Abstract
Background: Ischemic stroke is a leading cause of death and long-term disability. Promising neuroprotective compounds is urgent needed to break the clinical therapeutic limitation. Due to the brain energy particularity requirement, energy microenvironment, centered by mitochondrion is a new research hotspot in the ischemic stroke complex pathology. Neuroprotective agents, which are limited single target agents, and further limited their clinical effectiveness. Here, we studied the effect of Neferine (Nef), a bis-benzylisoquinline alkaloid extracted from the seed embryo of Nelumbo Nucifera Gaertn, on ischemic stroke and its underlying mitochondrial protective mechanism.

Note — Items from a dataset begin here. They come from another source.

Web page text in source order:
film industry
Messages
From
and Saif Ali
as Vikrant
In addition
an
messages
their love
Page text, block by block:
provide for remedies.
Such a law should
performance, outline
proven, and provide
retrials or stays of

Methods: Permanent middle cerebral artery occlusion (pMCAO)-induced focal cerebral ischemia rats and tert-butyl hydroperoxide (t-BHP) injured PC12 cells were used to interpret the neuroprotective effect, especially energy microenvironment regulation by mitochondrion and mechanism of Nef in vivo and in vitro.

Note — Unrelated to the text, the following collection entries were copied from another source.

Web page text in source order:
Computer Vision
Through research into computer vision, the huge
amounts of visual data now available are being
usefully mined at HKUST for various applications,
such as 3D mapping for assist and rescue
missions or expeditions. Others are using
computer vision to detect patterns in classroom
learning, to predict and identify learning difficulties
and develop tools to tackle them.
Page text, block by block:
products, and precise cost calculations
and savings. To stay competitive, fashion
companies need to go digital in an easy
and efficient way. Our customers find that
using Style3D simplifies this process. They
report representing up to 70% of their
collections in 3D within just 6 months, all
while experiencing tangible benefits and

Results: Nef protected t-BHP injured PC12 cells in vitro and ameliorated neurological score, infarct volume, regional cerebral blood flow, cerebral microstructure and oxidant related enzymes in pMCAO rat in vivo. It also prevented mitochondrial dysfunction both in vivo and in vitro. The underlying mechanism of mitochondrial protective effect of Nef might be attributed to the increased translocation of Nrf2 to nucleus. Furthermore, the translocation of Nrf2 to nucleus was also decreased by the knocked down of p62.
Conclusions: These data in this study demonstrated that Nef might have therapeutic potential for ischemic stroke and play its protective role through mitochondrial protection. And this protection might be attributed to the modulation of Nrf2 signaling.